#### [Data items]
^^^^^^^^

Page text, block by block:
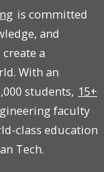
is committed
and
a
With an
students, 15+
faculty
class education
Tech.
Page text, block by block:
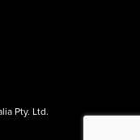
Pty. Ltd.
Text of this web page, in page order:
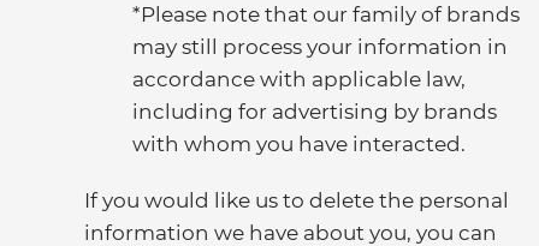
*Please note that our family of brands
may still process your information in
accordance with applicable law,
including for advertising by brands
with whom you have interacted.
If you would like us to delete the personal
information we have about you, you can
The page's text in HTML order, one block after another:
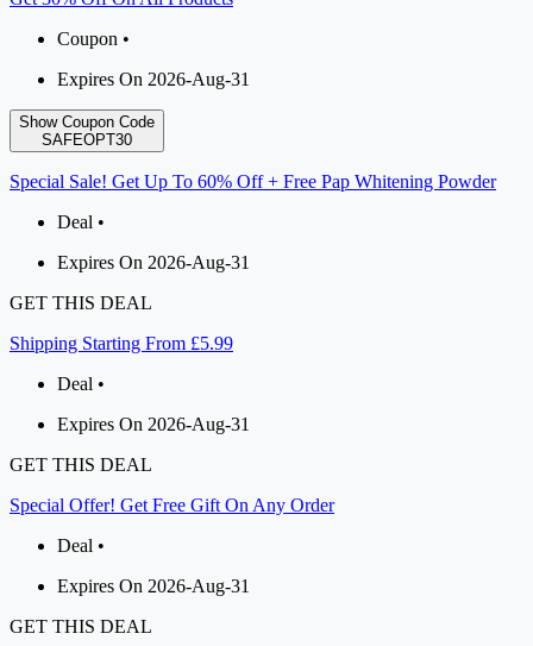
Coupon •
Expires On 2026-Aug-31
Show Coupon Code
SAFEOPT30
Special Sale! Get Up To 60% Off + Free Pap Whitening Powder
Deal •
Expires On 2026-Aug-31
GET THIS DEAL
Shipping Starting From £5.99
Deal •
Expires On 2026-Aug-31
GET THIS DEAL
Special Offer! Get Free Gift On Any Order
Deal •
Expires On 2026-Aug-31
GET THIS DEAL
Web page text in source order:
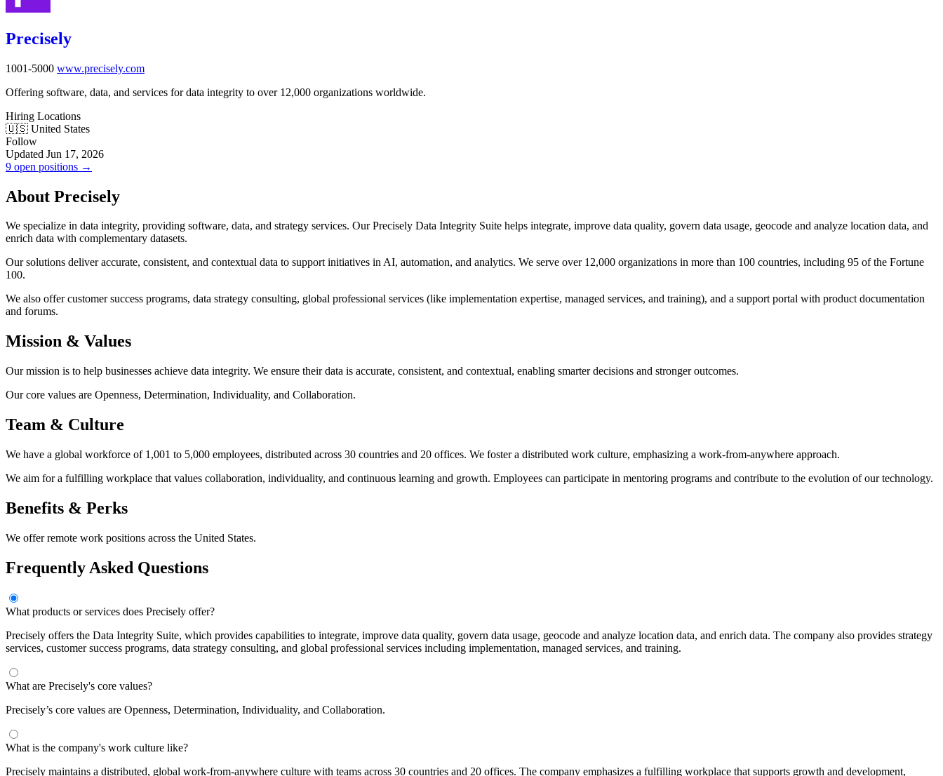
Precisely
1001-5000 www.precisely.com
Offering software, data, and services for data integrity to over 12,000 organizations worldwide.
Hiring Locations
🇺🇸 United States
Follow
Updated Jun 17, 2026
9 open positions →
About Precisely
We specialize in data integrity, providing software, data, and strategy services. Our Precisely Data Integrity Suite helps integrate, improve data quality, govern data usage, geocode and analyze location data, and
enrich data with complementary datasets.
Our solutions deliver accurate, consistent, and contextual data to support initiatives in AI, automation, and analytics. We serve over 12,000 organizations in more than 100 countries, including 95 of the Fortune
100.
We also offer customer success programs, data strategy consulting, global professional services (like implementation expertise, managed services, and training), and a support portal with product documentation
and forums.
Mission & Values
Our mission is to help businesses achieve data integrity. We ensure their data is accurate, consistent, and contextual, enabling smarter decisions and stronger outcomes.
Our core values are Openness, Determination, Individuality, and Collaboration.
Team & Culture
We have a global workforce of 1,001 to 5,000 employees, distributed across 30 countries and 20 offices. We foster a distributed work culture, emphasizing a work-from-anywhere approach.
We aim for a fulfilling workplace that values collaboration, individuality, and continuous learning and growth. Employees can participate in mentoring programs and contribute to the evolution of our technology.
Benefits & Perks
We offer remote work positions across the United States.
Frequently Asked Questions
What products or services does Precisely offer?
Precisely offers the Data Integrity Suite, which provides capabilities to integrate, improve data quality, govern data usage, geocode and analyze location data, and enrich data. The company also provides strategy
services, customer success programs, data strategy consulting, and global professional services including implementation, managed services, and training.
What are Precisely's core values?
Precisely’s core values are Openness, Determination, Individuality, and Collaboration.
What is the company's work culture like?
Precisely maintains a distributed, global work-from-anywhere culture with teams across 30 countries and 20 offices. The company emphasizes a fulfilling workplace that supports growth and development,
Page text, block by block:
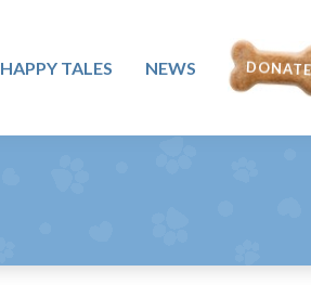
HAPPY TALES NEWS DONATE
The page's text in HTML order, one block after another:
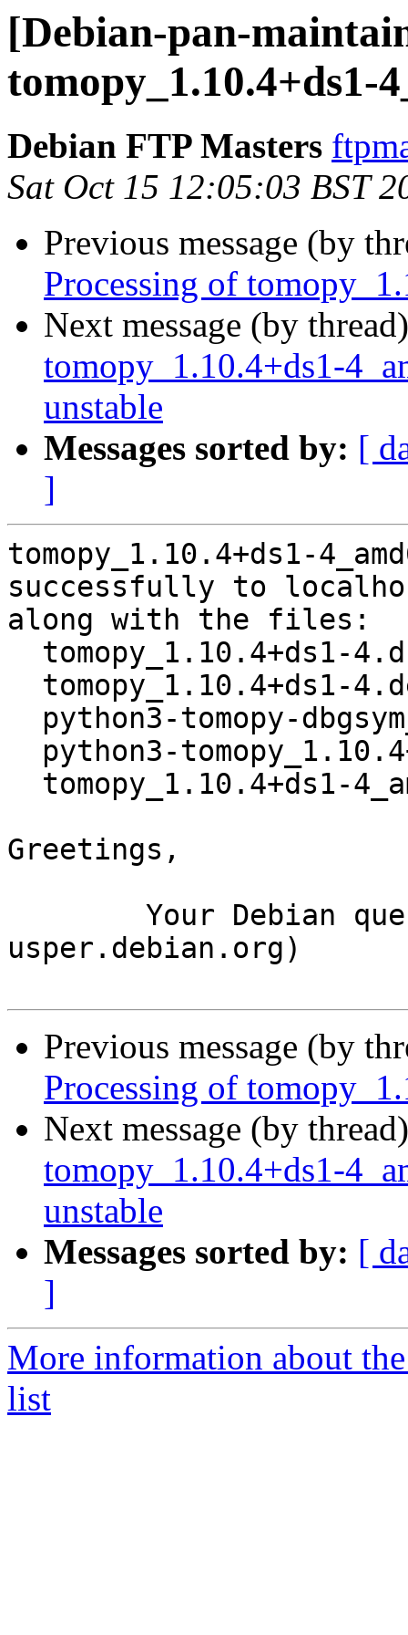
[Debian-pan-
tomopy_1.10.4+ds1-
Debian FTP Masters
Sat Oct 15 12:05:03 BST
Previous message (by
Processing of
Next message (by
tomopy_1.10.4+ds1-
unstable
Messages sorted by: [
]
tomopy_1.10.4+ds1-
successfully to
along with the files:
Greetings,
usper.debian.org)
Previous message (by
Processing of
Next message (by
tomopy_1.10.4+ds1-
unstable
Messages sorted by: [
]
More information about
list
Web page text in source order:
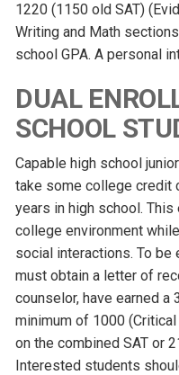
1220 (1150 old SAT)
Writing and Math
school GPA. A personal
DUAL
SCHOOL
Capable high school
take some college credit
years in high school.
college environment
social interactions. To
must obtain a letter of
counselor, have earned a
minimum of 1000
on the combined SAT or
Interested students
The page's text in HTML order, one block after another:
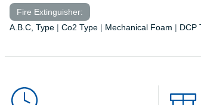
Fire Extinguisher:
A.B.C, Type | Co2 Type | Mechanical Foam | DCP
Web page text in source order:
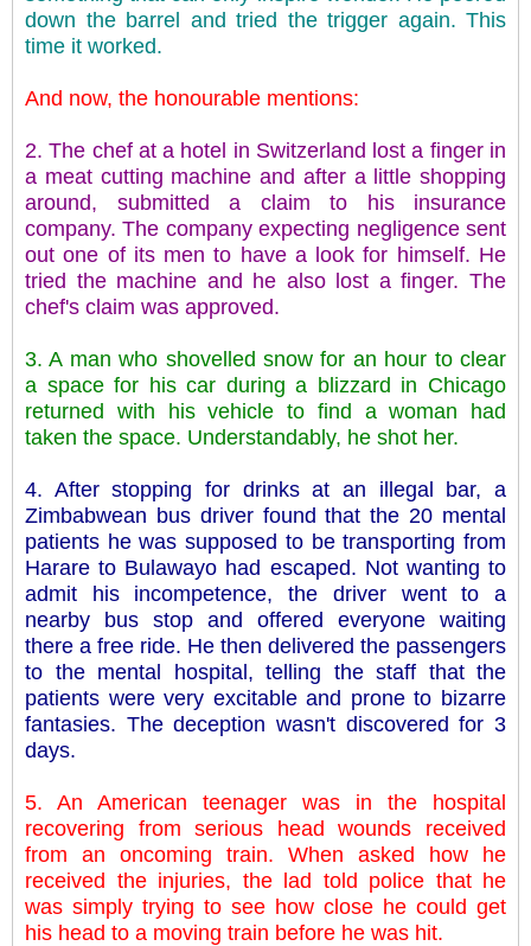
down the barrel and tried the trigger again. This
time it worked.
And now, the honourable mentions:
2. The chef at a hotel in Switzerland lost a finger in
a meat cutting machine and after a little shopping
around, submitted a claim to his insurance
company. The company expecting negligence sent
out one of its men to have a look for himself. He
tried the machine and he also lost a finger. The
chef's claim was approved.
3. A man who shovelled snow for an hour to clear
a space for his car during a blizzard in Chicago
returned with his vehicle to find a woman had
taken the space. Understandably, he shot her.
4. After stopping for drinks at an illegal bar, a
Zimbabwean bus driver found that the 20 mental
patients he was supposed to be transporting from
Harare to Bulawayo had escaped. Not wanting to
admit his incompetence, the driver went to a
nearby bus stop and offered everyone waiting
there a free ride. He then delivered the passengers
to the mental hospital, telling the staff that the
patients were very excitable and prone to bizarre
fantasies. The deception wasn't discovered for 3
days.
5. An American teenager was in the hospital
recovering from serious head wounds received
from an oncoming train. When asked how he
received the injuries, the lad told police that he
was simply trying to see how close he could get
his head to a moving train before he was hit.
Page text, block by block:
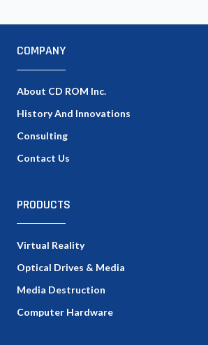
COMPANY
About CD ROM Inc.
History And Innovations
Consulting
Contact Us
PRODUCTS
Virtual Reality
Optical Drives & Media
Media Destruction
Computer Hardware

^^^^^^^^

#### [Required action]
Write out the lines beginning at the line with "Interested students" and ending at the last line of the entries. Include no pictures.

#### [Problem solution]
Interested students
The page's text in HTML order, one block after another:
Fire Extinguisher:
A.B.C, Type | Co2 Type | Mechanical Foam | DCP
Web page text in source order:
down the barrel and tried the trigger again. This
time it worked.
And now, the honourable mentions:
2. The chef at a hotel in Switzerland lost a finger in
a meat cutting machine and after a little shopping
around, submitted a claim to his insurance
company. The company expecting negligence sent
out one of its men to have a look for himself. He
tried the machine and he also lost a finger. The
chef's claim was approved.
3. A man who shovelled snow for an hour to clear
a space for his car during a blizzard in Chicago
returned with his vehicle to find a woman had
taken the space. Understandably, he shot her.
4. After stopping for drinks at an illegal bar, a
Zimbabwean bus driver found that the 20 mental
patients he was supposed to be transporting from
Harare to Bulawayo had escaped. Not wanting to
admit his incompetence, the driver went to a
nearby bus stop and offered everyone waiting
there a free ride. He then delivered the passengers
to the mental hospital, telling the staff that the
patients were very excitable and prone to bizarre
fantasies. The deception wasn't discovered for 3
days.
5. An American teenager was in the hospital
recovering from serious head wounds received
from an oncoming train. When asked how he
received the injuries, the lad told police that he
was simply trying to see how close he could get
his head to a moving train before he was hit.
Page text, block by block:
COMPANY
About CD ROM Inc.
History And Innovations
Consulting
Contact Us
PRODUCTS
Virtual Reality
Optical Drives & Media
Media Destruction
Computer Hardware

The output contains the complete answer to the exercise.